Set down the entries below exactly; drop the pictures.

Segment Start: TASK MATERIAL

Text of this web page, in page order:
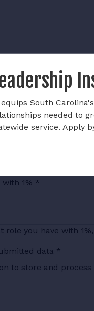
Name
1% *
role you have with
data *
to store and
South
needed to
service. Apply
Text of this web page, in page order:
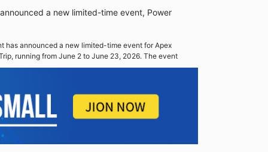
a new limited-time event, Power
has announced a new limited-time event for Apex
running from June 2 to June 23, 2026. The event
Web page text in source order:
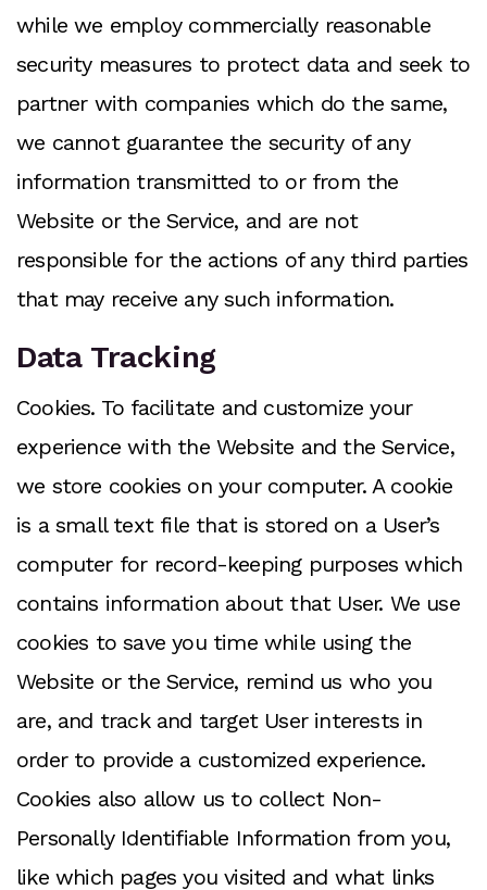
while we employ commercially reasonable
security measures to protect data and seek to
partner with companies which do the same,
we cannot guarantee the security of any
information transmitted to or from the
Website or the Service, and are not
responsible for the actions of any third parties
that may receive any such information.
Data Tracking
Cookies. To facilitate and customize your
experience with the Website and the Service,
we store cookies on your computer. A cookie
is a small text file that is stored on a User’s
computer for record-keeping purposes which
contains information about that User. We use
cookies to save you time while using the
Website or the Service, remind us who you
are, and track and target User interests in
order to provide a customized experience.
Cookies also allow us to collect Non-
Personally Identifiable Information from you,
like which pages you visited and what links
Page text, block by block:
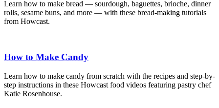
Learn how to make bread — sourdough, baguettes, brioche, dinner
rolls, sesame buns, and more — with these bread-making tutorials
from Howcast.
How to Make Candy
Learn how to make candy from scratch with the recipes and step-by-
step instructions in these Howcast food videos featuring pastry chef
Katie Rosenhouse.
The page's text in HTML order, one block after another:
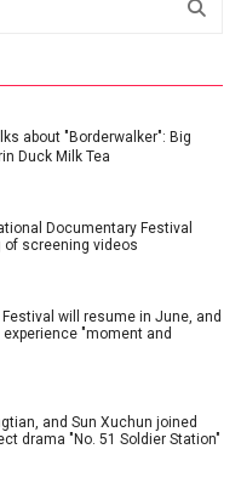
about "Borderwalker": Big
Duck Milk Tea
Documentary Festival
of screening videos
will resume in June, and
"moment and
and Sun Xuchun joined
drama "No. 51 Soldier Station"
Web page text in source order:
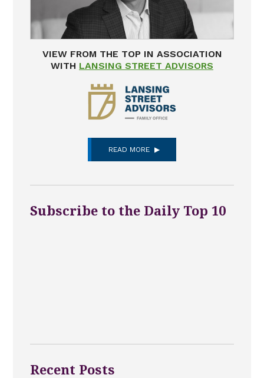
VIEW FROM THE TOP IN ASSOCIATION
WITH LANSING STREET ADVISORS
READ MORE
Subscribe to the Daily Top 10
Recent Posts
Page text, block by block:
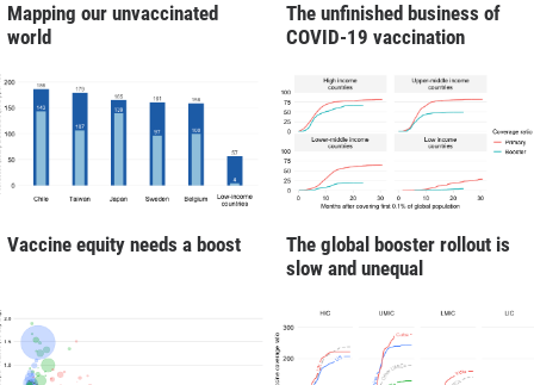
Mapping our unvaccinated
world
The unfinished business of
COVID-19 vaccination
Vaccine equity needs a boost
The global booster rollout is
slow and unequal
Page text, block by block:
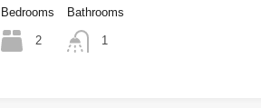
Bedrooms
2
Bathrooms
1
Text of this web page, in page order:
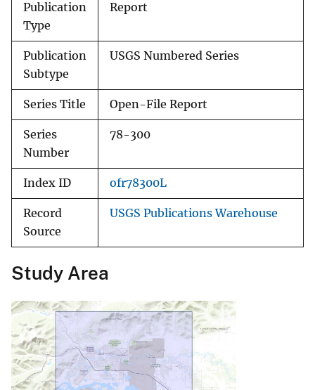
Publication
Type
Report
Publication
Subtype
USGS Numbered Series
Series Title Open-File Report
Series
Number
78-300
Index ID ofr78300L
Record
Source
USGS Publications Warehouse
Study Area
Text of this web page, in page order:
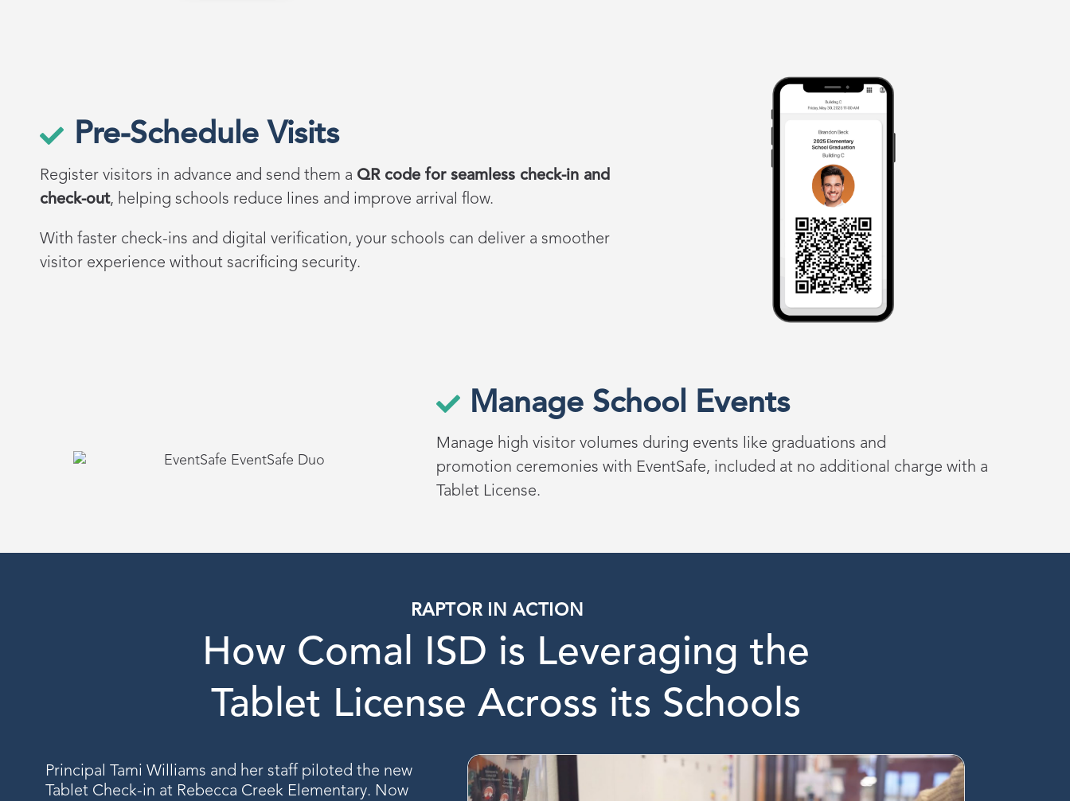
Pre-Schedule Visits
Register visitors in advance and send them a QR code for seamless check-in and
check-out, helping schools reduce lines and improve arrival flow.
With faster check-ins and digital verification, your schools can deliver a smoother
visitor experience without sacrificing security.
Manage School Events
Manage high visitor volumes during events like graduations and
promotion ceremonies with EventSafe, included at no additional charge with a
Tablet License.
RAPTOR IN ACTION
How Comal ISD is Leveraging the
Tablet License Across its Schools
Principal Tami Williams and her staff piloted the new
Tablet Check-in at Rebecca Creek Elementary. Now
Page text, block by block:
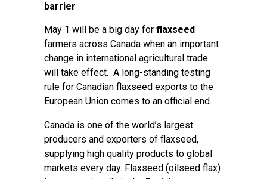
barrier
May 1 will be a big day for flaxseed
farmers across Canada when an important
change in international agricultural trade
will take effect. A long-standing testing
rule for Canadian flaxseed exports to the
European Union comes to an official end.
Canada is one of the world’s largest
producers and exporters of flaxseed,
supplying high quality products to global
markets every day. Flaxseed (oilseed flax)
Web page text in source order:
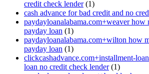
credit check lender(1)
cash advance for bad credit and no
paydayloanalabama.com+weaver how
payday loan (1)
paydayloanalabama.com+wilton how
payday loan (1)
clickcashadvance.com+installment-
loan no credit check lender(1)
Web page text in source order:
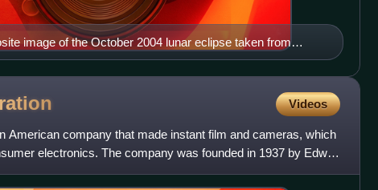
image of the October 2004 lunar eclipse taken from
Videos
American company that made instant film and cameras, which
electronics. The company was founded in 1937 by Edwin
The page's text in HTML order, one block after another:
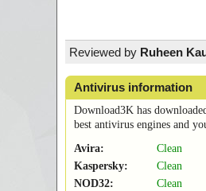
Reviewed by Ruheen
Antivirus information
Download3K has
best antivirus engines and
Avira:
Clean
Kaspersky:
Clean
NOD32:
Clean
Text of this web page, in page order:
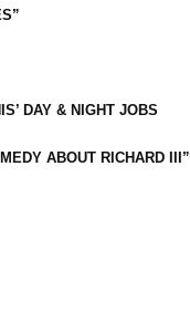
DAY & NIGHT JOBS
ABOUT RICHARD III”
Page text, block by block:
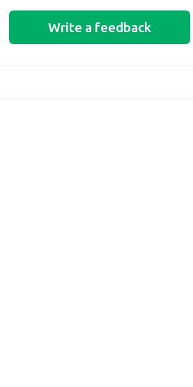
Write a feedback
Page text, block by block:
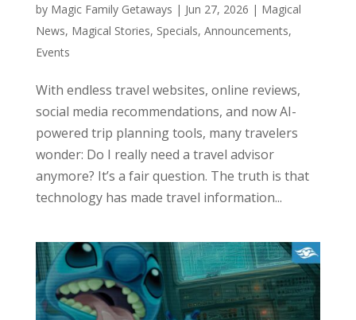
by Magic Family Getaways | Jun 27, 2026 | Magical
News, Magical Stories, Specials, Announcements,
Events
With endless travel websites, online reviews,
social media recommendations, and now AI-
powered trip planning tools, many travelers
wonder: Do I really need a travel advisor
anymore? It’s a fair question. The truth is that
technology has made travel information...
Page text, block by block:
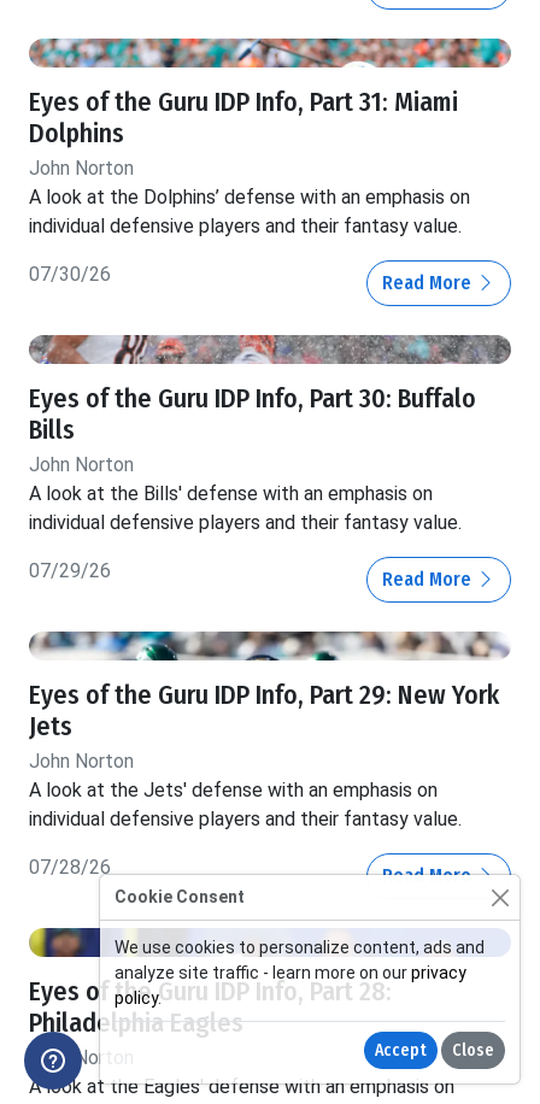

Segment End: TASK MATERIAL

▸ OUTPUT FOR THIS EXERCISE:
Text of this web page, in page order:
Name
1% *
role you have with
data *
to store and
South
needed to
service. Apply
Text of this web page, in page order:
a new limited-time event, Power
has announced a new limited-time event for Apex
running from June 2 to June 23, 2026. The event
Web page text in source order:
while we employ commercially reasonable
security measures to protect data and seek to
partner with companies which do the same,
we cannot guarantee the security of any
information transmitted to or from the
Website or the Service, and are not
responsible for the actions of any third parties
that may receive any such information.
Data Tracking
Cookies. To facilitate and customize your
experience with the Website and the Service,
we store cookies on your computer. A cookie
is a small text file that is stored on a User’s
computer for record-keeping purposes which
contains information about that User. We use
cookies to save you time while using the
Website or the Service, remind us who you
are, and track and target User interests in
order to provide a customized experience.
Cookies also allow us to collect Non-
Personally Identifiable Information from you,
like which pages you visited and what links
Page text, block by block:
Learn how to make bread — sourdough, baguettes, brioche, dinner
rolls, sesame buns, and more — with these bread-making tutorials
from Howcast.
How to Make Candy
Learn how to make candy from scratch with the recipes and step-by-
step instructions in these Howcast food videos featuring pastry chef
Katie Rosenhouse.
The page's text in HTML order, one block after another:
about "Borderwalker": Big
Duck Milk Tea
Documentary Festival
of screening videos
will resume in June, and
"moment and
and Sun Xuchun joined
drama "No. 51 Soldier Station"
Web page text in source order:
VIEW FROM THE TOP IN ASSOCIATION
WITH LANSING STREET ADVISORS
READ MORE
Subscribe to the Daily Top 10
Recent Posts
Page text, block by block:
Mapping our unvaccinated
world
The unfinished business of
COVID-19 vaccination
Vaccine equity needs a boost
The global booster rollout is
slow and unequal
Page text, block by block:
Bedrooms
2
Bathrooms
1
Text of this web page, in page order:
Publication
Type
Report
Publication
Subtype
USGS Numbered Series
Series Title Open-File Report
Series
Number
78-300
Index ID ofr78300L
Record
Source
USGS Publications Warehouse
Study Area
Text of this web page, in page order:
Pre-Schedule Visits
Register visitors in advance and send them a QR code for seamless check-in and
check-out, helping schools reduce lines and improve arrival flow.
With faster check-ins and digital verification, your schools can deliver a smoother
visitor experience without sacrificing security.
Manage School Events
Manage high visitor volumes during events like graduations and
promotion ceremonies with EventSafe, included at no additional charge with a
Tablet License.
RAPTOR IN ACTION
How Comal ISD is Leveraging the
Tablet License Across its Schools
Principal Tami Williams and her staff piloted the new
Tablet Check-in at Rebecca Creek Elementary. Now
Page text, block by block:
barrier
May 1 will be a big day for flaxseed
farmers across Canada when an important
change in international agricultural trade
will take effect. A long-standing testing
rule for Canadian flaxseed exports to the
European Union comes to an official end.
Canada is one of the world’s largest
producers and exporters of flaxseed,
supplying high quality products to global
markets every day. Flaxseed (oilseed flax)
Web page text in source order:
credit check lender(1)
cash advance for bad credit and no
paydayloanalabama.com+weaver how
payday loan (1)
paydayloanalabama.com+wilton how
payday loan (1)
clickcashadvance.com+installment-
loan no credit check lender(1)
Web page text in source order:
image of the October 2004 lunar eclipse taken from
Videos
American company that made instant film and cameras, which
electronics. The company was founded in 1937 by Edwin
The page's text in HTML order, one block after another:
Reviewed by Ruheen
Antivirus information
Download3K has
best antivirus engines and
Avira:
Clean
Kaspersky:
Clean
NOD32:
Clean
Text of this web page, in page order:
DAY & NIGHT JOBS
ABOUT RICHARD III”
Page text, block by block:
Write a feedback
Page text, block by block:
by Magic Family Getaways | Jun 27, 2026 | Magical
News, Magical Stories, Specials, Announcements,
Events
With endless travel websites, online reviews,
social media recommendations, and now AI-
powered trip planning tools, many travelers
wonder: Do I really need a travel advisor
anymore? It’s a fair question. The truth is that
technology has made travel information...
Page text, block by block:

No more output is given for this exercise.